• [Work item]:
The reply should contain every entry below exactly as written, with no images.

• [Supplied information]:
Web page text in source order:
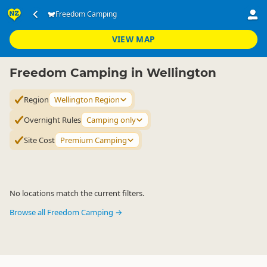
Freedom Camping
VIEW MAP
Accommodation ▷ Camping Grounds
Wellington Region
Freedom Camping in Wellington
Region Wellington Region
Overnight Rules Camping only
Site Cost Premium Camping
No locations match the current filters.
Browse all Freedom Camping →
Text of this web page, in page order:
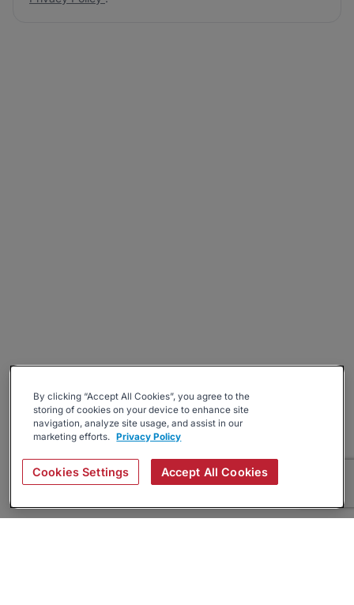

• [Final answer]:
Web page text in source order:
Freedom Camping
VIEW MAP
Accommodation ▷ Camping Grounds
Wellington Region
Freedom Camping in Wellington
Region Wellington Region
Overnight Rules Camping only
Site Cost Premium Camping
No locations match the current filters.
Browse all Freedom Camping →
Text of this web page, in page order:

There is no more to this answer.